Why do prisoners use illicit mobile phones?

  • Heads of Security reported that illicit mobile phone use was associated with serious organised criminals, those continuing to run criminal business from within the prison and dominant individuals in the landing hierarchy, including gang members. They also saw mobile phones as posing a threat to the good order of the prison, not only in supporting criminal activity and creating instability but also in exposing vulnerable individuals and their families to bullying, exploitation and extortion and providing a stimulus to the culture of violence.
  • Prisoners took a more nuanced view. They concurred that the most visible phones were held by individuals with status within the landing hierarchy, often also associated with drug dealing within prisons which they also saw as a driver of instability and the culture of violence. They agreed also that the trafficking of drugs and mobile phones exacerbated the vulnerability of weaker prisoners, who could be required to act as stewards for mobile phones controlled by more powerful prisoners.
  • However, they pointed also to mobile phones being more widely used by lower profile prisoners, and concealed from fellow prisoners as well as security staff, and being used for communicating with partners and family. Prisoners saw mobile phones as critical to maintaining and sustaining relationships and facilitating their active participation in family life/relationships. This was particularly key for parents, with mobile phones seen as supporting their ability to continue to ‘parent’ from the inside.
  • Prisoners took the view that, given the limitations of the legitimate phone system and the tension and violence associated with disputes around access to it, the presence of mobile phones in prisons also worked to moderate the potential for violent confrontation between prisoners. They also felt that the normalised communications with loved ones enabled by mobile phones reduced the tendency for frustration around the barriers to communications with family to become translated into generalised aggression and violence.
  • For younger prisoners, particularly those in Young Offender Institution (YOIs), mobile phones and ‘phone sex’ was seen as a means of both maintaining relationships with (and, in some cases, control over) girlfriends. Time spent on mobile phones especially when interacting with girlfriends was also seen as a way to release aggression, an escape from the tyranny of the relentlessly testosterone-driven landing environment – and simply a source of entertainment and an antidote to boredom.

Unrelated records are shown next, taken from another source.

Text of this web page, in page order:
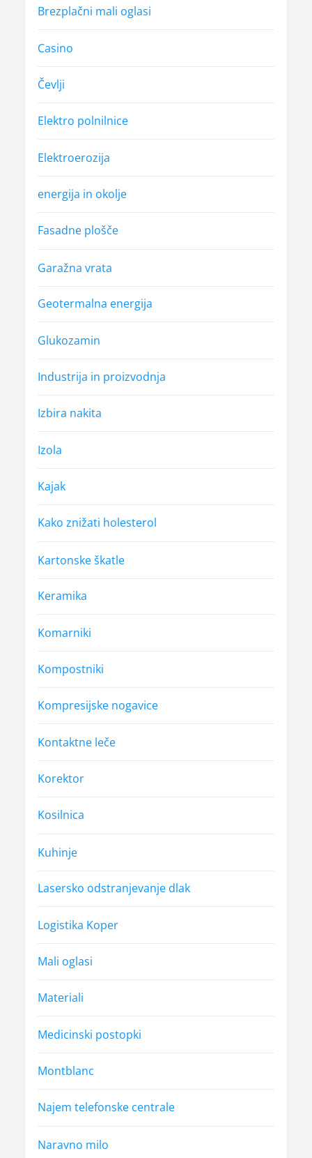
Brezplačni mali oglasi
Casino
Čevlji
Elektro polnilnice
Elektroerozija
energija in okolje
Fasadne plošče
Garažna vrata
Geotermalna energija
Glukozamin
Industrija in proizvodnja
Izbira nakita
Izola
Kajak
Kako znižati holesterol
Kartonske škatle
Keramika
Komarniki
Kompostniki
Kompresijske nogavice
Kontaktne leče
Korektor
Kosilnica
Kuhinje
Lasersko odstranjevanje dlak
Logistika Koper
Mali oglasi
Materiali
Medicinski postopki
Montblanc
Najem telefonske centrale
Naravno milo
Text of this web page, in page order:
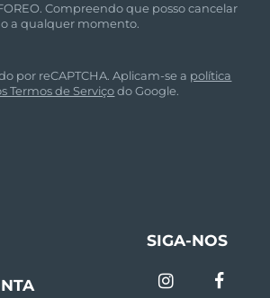
Compreendo que posso cancelar
a qualquer momento.
por reCAPTCHA. Aplicam-se a política
Termos de Serviçodo Google.
SIGA-NOS
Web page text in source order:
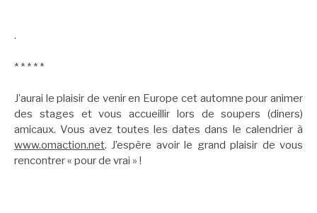
.
* * * * *
J’aurai le plaisir de venir en Europe cet automne pour animer
des stages et vous accueillir lors de soupers (diners)
amicaux. Vous avez toutes les dates dans le calendrier à
www.omaction.net. J’espère avoir le grand plaisir de vous
rencontrer « pour de vrai » !
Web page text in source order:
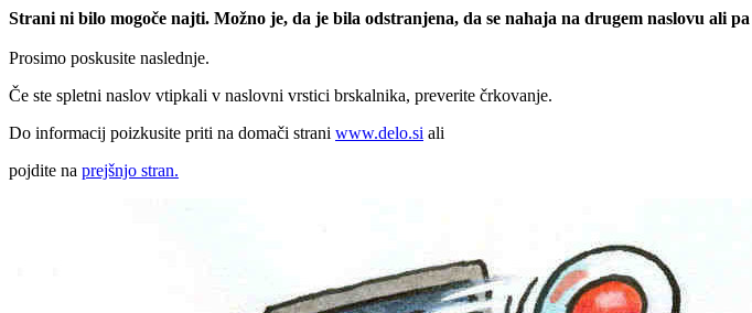
Strani ni bilo mogoče najti. Možno je, da je bila odstranjena, da se nahaja na drugem naslovu ali
Prosimo poskusite naslednje.
Če ste spletni naslov vtipkali v naslovni vrstici brskalnika, preverite črkovanje.
Do informacij poizkusite priti na domači strani www.delo.si ali
pojdite na prejšnjo stran.
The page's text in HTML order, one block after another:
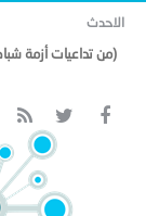
الاحدث
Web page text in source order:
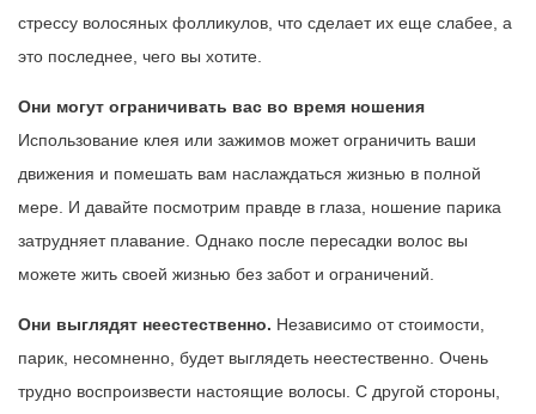
стрессу волосяных фолликулов, что сделает их еще слабее, а
это последнее, чего вы хотите.
Они могут ограничивать вас во время ношения
Использование клея или зажимов может ограничить ваши
движения и помешать вам наслаждаться жизнью в полной
мере. И давайте посмотрим правде в глаза, ношение парика
затрудняет плавание. Однако после пересадки волос вы
можете жить своей жизнью без забот и ограничений.
Они выглядят неестественно. Независимо от стоимости,
парик, несомненно, будет выглядеть неестественно. Очень
трудно воспроизвести настоящие волосы. С другой стороны,

Lack of consensus on response

  • One school of thought, among both some Heads of Security and prisoners, centred on tackling mobile phones by addressing the drivers of demand through enhancing access to legitimate communications. Among the Heads of Security there were fairly polarised views on how far enhanced legitimate phone facilities or in-cell phones would address the demand drivers. Some felt strongly that in-cell phones would lead to greatly reduced demand for mobile phones and enable security to focus on the highest risk and most egregious cases.
  • But there was an equally strong body of opinion that was dismissive of the social and family dimensions and felt demand was overwhelmingly criminally driven, with the corollary being that enhancing legitimate phone facilities would do nothing to address this.